Scholarships and admission are very competitive, and a strong background in math, image processing, computer vision, neuroscience or related disciplines are a plus.
Contact: please send application with CV, contact information of three references, and an intention letter to: marcelo DOT bertalmio AT upf DOT edu . We will start evaluating applications in early July and the position will be open until filled.
Universitat Pompeu Fabra (UPF, http://www.upf.edu/en/) is a public university located in Barcelona. It is the best Spanish university according to the London Times higher education index, 2011, and it's the number one Spanish university in number of ERC grants. The Information and Communication Technology department (ICT, http://www.upf.edu/dtic/en/) is the best in Computer Science in Spain, according to the Shanghai index 2009.
Description of the project
The objective of this ERC Starting Grant project is to develop image processing algorithms for cinema that allow people watching a movie on a screen to see the same details and colors as people at the shooting location can. It is due to camera and display limitations that the shooting location and the images on the screen are perceived very differently. We want to be able to use common cameras and displays (as opposed to highly expensive hardware systems) and work solely on processing the video so that our perception of the scene and of the images on the screen match, without having to add artificial lights when shooting (other than for artistic purposes) or to manually correct the colors to adapt to a particular display device.
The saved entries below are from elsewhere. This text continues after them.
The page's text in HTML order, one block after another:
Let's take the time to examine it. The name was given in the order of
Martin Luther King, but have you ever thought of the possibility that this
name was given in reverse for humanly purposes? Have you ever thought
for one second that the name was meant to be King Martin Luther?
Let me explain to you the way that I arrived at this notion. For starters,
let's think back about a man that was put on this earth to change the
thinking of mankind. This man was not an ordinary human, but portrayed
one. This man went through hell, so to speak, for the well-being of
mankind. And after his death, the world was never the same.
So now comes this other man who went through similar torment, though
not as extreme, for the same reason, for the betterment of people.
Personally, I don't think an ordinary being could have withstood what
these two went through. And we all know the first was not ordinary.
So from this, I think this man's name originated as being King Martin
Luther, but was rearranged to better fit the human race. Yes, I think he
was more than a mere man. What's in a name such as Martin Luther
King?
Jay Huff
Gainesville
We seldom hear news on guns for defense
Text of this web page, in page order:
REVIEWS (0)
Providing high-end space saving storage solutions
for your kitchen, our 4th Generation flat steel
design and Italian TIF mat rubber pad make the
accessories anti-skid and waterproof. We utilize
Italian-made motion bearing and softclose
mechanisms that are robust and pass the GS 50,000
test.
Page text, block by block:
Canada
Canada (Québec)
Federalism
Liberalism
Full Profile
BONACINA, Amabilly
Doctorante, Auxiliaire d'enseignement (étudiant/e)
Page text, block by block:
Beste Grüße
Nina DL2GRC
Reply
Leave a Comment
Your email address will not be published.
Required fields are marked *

In terms of sensing capabilities cameras are in many regards better than human photoreceptors, but human vision performs better processing, carried out in the retina and visual cortex. Therefore, rather than working on the hardware, improving lenses and sensors, we will instead use, whenever possible, existing knowledge on visual neuroscience and models on visual perception to develop software methods mimicking neural processes in the human visual system, and apply these methods to images captured with a regular camera. We will also use variational methods coupled with perceptual metrics to optimize the final outputs. From a technological standpoint, reaching our goal will be a remarkable achievement which will impact how movies are made (in less time, with less equipment, with smaller crews, with more artistic freedom) but also which movies are made (since good-visual-quality productions will become more affordable.) We also anticipate a considerable technological impact in the realm of consumer video. From a scientific standpoint, this will imply finding solutions for several challenging open problems in image processing and computer vision, but it also has a strong potential to bring methodological advances to other domains like experimental psychology and visual neuroscience.